Excerpted from an interview with Don Winchell in February, 2003
Shambhala Mountain Center
(photo borrowed from the SMC site)
“I saw it [SMC] first from the back, and the only thing we could see was lots of wild horses. Nothing was civilized at all, in terms of electricity or the establishment of human habitation of any kind. Nonetheless, I decided to take this place because it felt wholesome and good altogether. There was the point, which we now call Marpa Point, and there were the surroundings — nice areas — and everything seemed to be ideal, as if somebody had been waiting for that particular land to be occupied in some form or another. . . And I said, ‘Yes, let’s do it, let’s buy it.’ Prior to that, I had visited lots of other areas in order to buy land, but none of them seemed to be the best, or even good. So we settled on this. You could blame it on me, or you could praise me for it.” -Chögyam Trungpa Rinpoche; from How to Cultivate the Heart of Enlightenment seminar, RMDC 8/30/1980
After being evicted from their farm in Boulder, the Pygmies started talking about going their separate ways and there was a real possibility that they might split up. Rinpoche asked them to stay together and said that he would find a place for them to live. The first place he found was in southern Colorado. Someone who was interested in becoming a student of Rinpoche’s offered the Pygmies a place to live in the San Luis Valley. However, this situation was short-lived; conflicts arose, and the Pygmies were asked to leave, which is another story. Meanwhile, Rinpoche and the community were looking for land for a dharma center and Rinpoche wanted this little band of hippies to live there and settle it. By September 1971, the land that would eventually become Shambhala Mountain Center had been found and negotiations were underway for its purchase. Here is a first hand account by former Pygmy, Don Winchell, of the events leading up to the purchase of the land and the rough and ready early days at the land of many names. Needless to say, memories about events that took place so long ago will vary. If you remember it differently, no problem; send your version to the Chronicles. All accounts are most welcome.

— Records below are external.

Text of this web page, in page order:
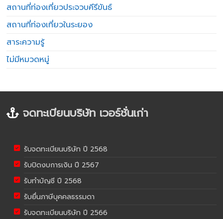
สถานที่ท่องเที่ยวประจวบคีรีขันธ์
สถานที่ท่องเที่ยวในระยอง
สาระความรู้
ไม่มีหมวดหมู่
จดทะเบียนบริษัท เวอร์ชั่นเก่า
รับจดทะเบียนบริษัท ปี 2568
รับปิดงบการเงิน ปี 2567
รับทำบัญชี ปี 2568
รับยื่นภาษีบุคคลธรรมดา
รับจดทะเบียนบริษัท ปี 2566
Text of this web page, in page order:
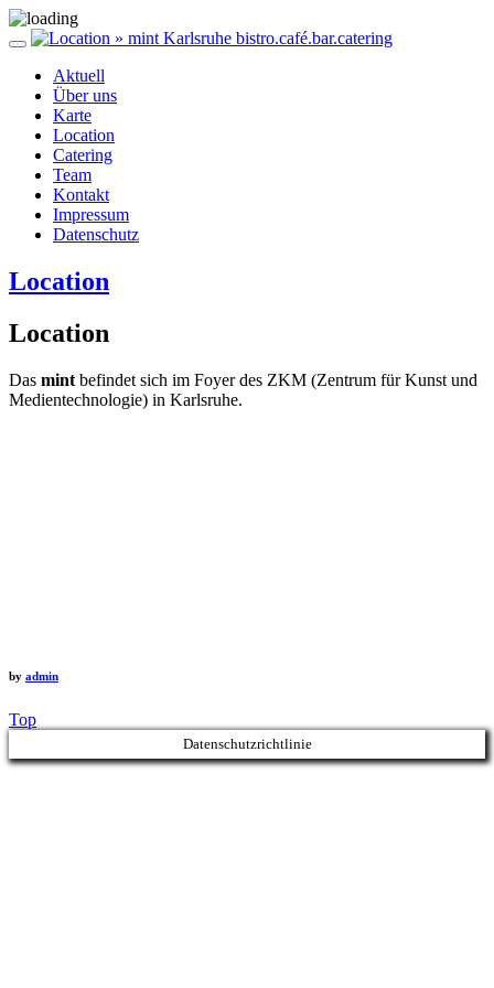
Aktuell
Über uns
Karte
Location
Catering
Team
Kontakt
Impressum
Datenschutz
Location
Location
Das mint befindet sich im Foyer des ZKM (Zentrum für Kunst und
Medientechnologie) in Karlsruhe.
by admin
Top
Datenschutzrichtlinie
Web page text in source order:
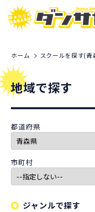
ホーム スクールを探す(青
地域で探す
都道府県
市町村
ジャンルで探す
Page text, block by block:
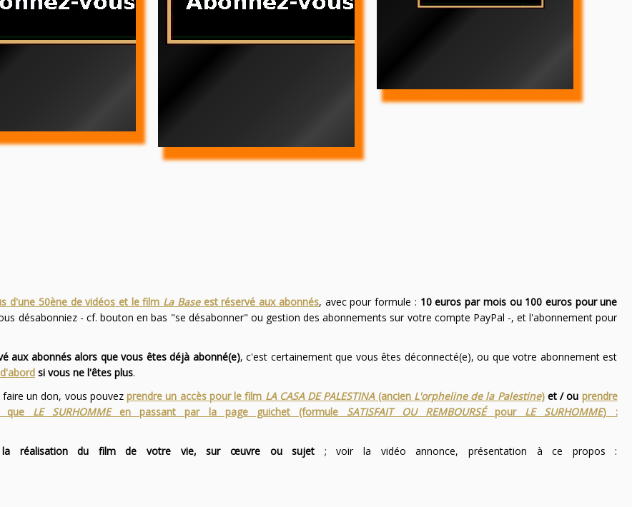
d'une 50ène de vidéos et le film La Baseest réservé aux abonnés, avec pour formule : 10 euros par mois ou 100 euros pour une
désabonniez - cf. bouton en bas "se désabonner" ou gestion des abonnements sur votre compte PayPal -, et l'abonnement pour
aux abonnés alors que vous êtes déjà abonné(e), c'est certainement que vous êtes déconnecté(e), ou que votre abonnement est
si vous ne l'êtes plus.
faire un don, vous pouvezprendre un accès pour le film LA CASA DE PALESTINA(ancien L'orpheline de la Palestine)et / ou prendre
que LE SURHOMMEen passant par la page guichet (formule SATISFAIT OU REMBOURSÉpour LE SURHOMME) :
la réalisation du film de votre vie, sur œuvre ou sujet ; voir la vidéo annonce, présentation à ce propos :
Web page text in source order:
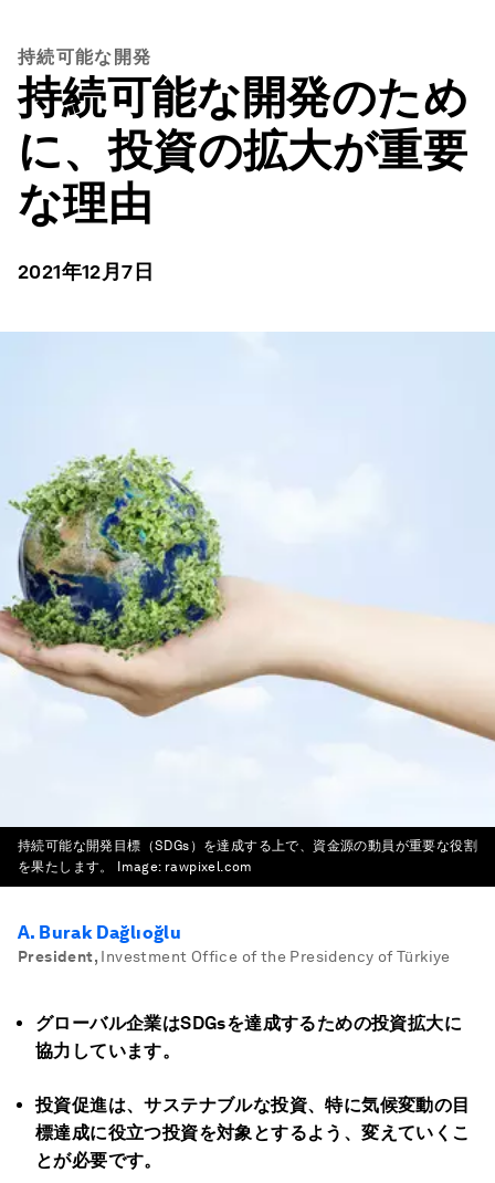
持続可能な開発
持続可能な開発のため
に、投資の拡大が重要
な理由
2021年12月7日
持続可能な開発目標（SDGs）を達成する上で、資金源の動員が重要な役割
を果たします。
Image: rawpixel.com
A. Burak Dağlıoğlu
President, Investment Office of the Presidency of Türkiye
グローバル企業はSDGsを達成するための投資拡大に
協力しています。
投資促進は、サステナブルな投資、特に気候変動の目
標達成に役立つ投資を対象とするよう、変えていくこ
とが必要です。
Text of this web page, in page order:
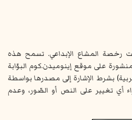
رخصة المشاع الإبداعي. تسمح هذه
على موقع إينوميدن.كوم البوّابة
بشرط الإشارة إلى مصدرها بواسطة
أي تغيير على النص أو الصّور، وعدم
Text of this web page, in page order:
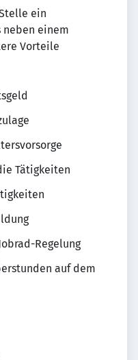
ein
neben einem
Vorteile
Tätigkeiten
Regelung
auf dem
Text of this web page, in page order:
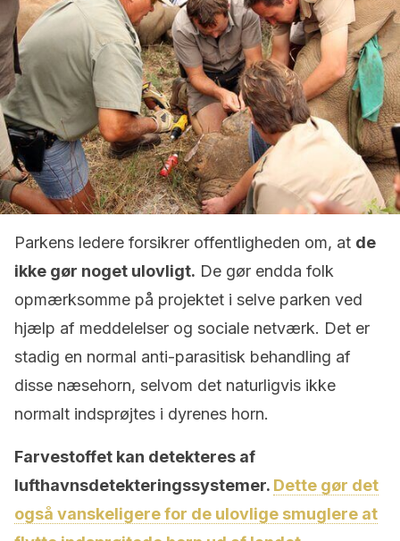
Parkens ledere forsikrer offentligheden om, at de
ikke gør noget ulovligt. De gør endda folk
opmærksomme på projektet i selve parken ved
hjælp af meddelelser og sociale netværk. Det er
stadig en normal anti-parasitisk behandling af
disse næsehorn, selvom det naturligvis ikke
normalt indsprøjtes i dyrenes horn.
Farvestoffet kan detekteres af
lufthavnsdetekteringssystemer. Dette gør det
også vanskeligere for de ulovlige smuglere at
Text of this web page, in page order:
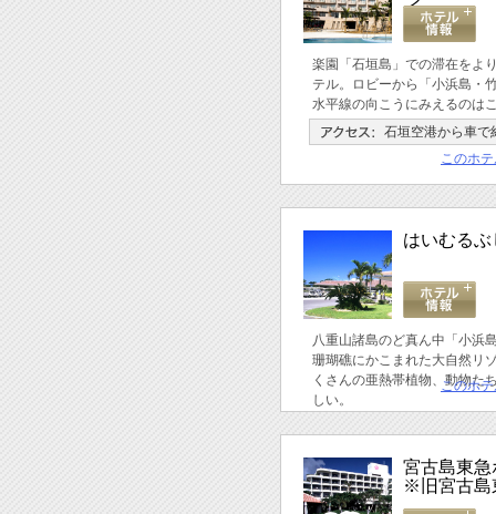
楽園「石垣島」での滞在をよ
テル。ロビーから「小浜島・
水平線の向こうにみえるのは
石垣空港から車で
このホ
はいむるぶ
八重山諸島のど真ん中「小浜
珊瑚礁にかこまれた大自然リ
くさんの亜熱帯植物、動物た
しい。
このホ
宮古島東
※旧宮古島
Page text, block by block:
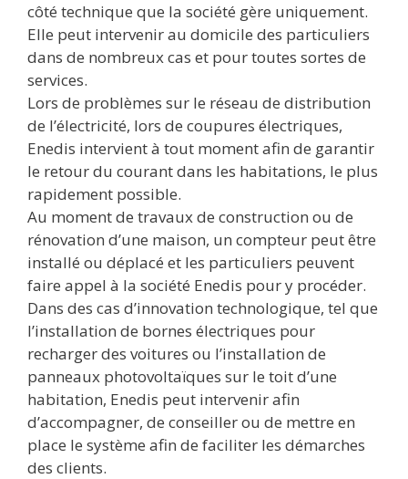
côté technique que la société gère uniquement.
Elle peut intervenir au domicile des particuliers
dans de nombreux cas et pour toutes sortes de
services.
Lors de problèmes sur le réseau de distribution
de l’électricité, lors de coupures électriques,
Enedis intervient à tout moment afin de garantir
le retour du courant dans les habitations, le plus
rapidement possible.
Au moment de travaux de construction ou de
rénovation d’une maison, un compteur peut être
installé ou déplacé et les particuliers peuvent
faire appel à la société Enedis pour y procéder.
Dans des cas d’innovation technologique, tel que
l’installation de bornes électriques pour
recharger des voitures ou l’installation de
panneaux photovoltaïques sur le toit d’une
habitation, Enedis peut intervenir afin
d’accompagner, de conseiller ou de mettre en
place le système afin de faciliter les démarches
des clients.

At the time of this interview in 2003, there were sixty buildings on Shambhala Mountain Center land. When the first settlers arrived in the fall of 1971, there was just an empty mountain valley. Faced with the imminent arrival of winter, the Pygmies started to build and very quickly, during the first few years, makeshift cabins, a-frames, yurts, and domes sprung up higgledy-piggledy over the land. Amazingly, most of these structures were still standing in 2003. However, in the past decade, most of them have been removed. The photographs below (taken in August 2004) represent all of the original dwellings that were still standing at that time. Most were built by the Pygmies, some were built by other early students.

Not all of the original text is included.